Earlier this year, Sisi relied on U.S. mediation in hopes of reaching a deal, but Ethiopia pulled out of the Trump-sponsored talks, claiming that a proposed U.S. deal included drought mitigation proposals that favored Cairo.

“Addis Ababa argued that the agreement would commit it to draining its prey reservoir to an unacceptably low level in the event of a prolonged drought, while legally forcing it not to start filling the GERD reservoir without an agreement,” according to an analysis of the International Crisis Group.

“Ethiopia will never sign an agreement that renounces its right to use the Nile River,” said Ethiopia’s ambassador to the United States, Fitsum Arega.

The last attempt to bring countries to the negotiating table was in June, under the leadership of the African Union with the United Nations Security Council, closely monitoring developments.

A project of national unity

In Ethiopia, the success of the GERD project is considered essential not only to elevate the country’s role in the region, but also to unite a fractured nation rocked by ethnic violence.

Ethiopia has been fractured by ethnic violence in recent years.
Earlier this month, dozens of people were killed in mass protests sparked by the death of singer and activist Hachalu Hundressa.
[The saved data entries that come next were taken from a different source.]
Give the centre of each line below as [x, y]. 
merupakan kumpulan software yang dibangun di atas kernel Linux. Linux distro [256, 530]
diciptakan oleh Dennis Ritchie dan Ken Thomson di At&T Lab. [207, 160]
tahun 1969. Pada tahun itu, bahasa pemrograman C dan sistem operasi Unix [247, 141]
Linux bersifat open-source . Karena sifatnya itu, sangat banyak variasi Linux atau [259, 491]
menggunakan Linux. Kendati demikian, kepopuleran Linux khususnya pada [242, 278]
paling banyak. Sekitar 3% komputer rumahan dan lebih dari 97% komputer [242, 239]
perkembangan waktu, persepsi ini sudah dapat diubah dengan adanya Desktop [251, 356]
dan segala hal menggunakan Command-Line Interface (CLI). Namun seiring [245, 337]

He was a legendary figure in the Oromo ethnic group, which says they are being politically marginalized in the country.
Ethiopian activist killed and singer buried while 81 killed in protests

Critics have accused Prime Minister Abiy of failing to control ethnic violence in the country, despite receiving a 2019 Nobel Peace Prize for his role in ending a 20-year civil war between Ethiopia and Eritrea.

Therefore, the dam project has become a source of national pride. It is fully self-financed, 20% through bonds and 80% from Ethiopian taxpayers, and is showing some success in uniting the country. The #ItsMyDam hashtag was trending on Twitter in Ethiopia last week.

“The Ethiopian Renaissance Dam is a national project that [got] The support of the government, the opposition parties and the public as well. It has been a joining force in Ethiopia, as it has been built with Ethiopian money, “Addisu Lashitew, a member of the Brookings Institute’s Global Economy and Development program, told CNN.

Despite what seemed like an end to negotiations last week, the three countries agreed to meet again this week. “There is no other way but to reach an agreement,” Lashitew added.

CNN’s Sarah El Sirgany, Bethlehem Feleke, Mostafa Salem and Tefera Ghedamu contributed to this report.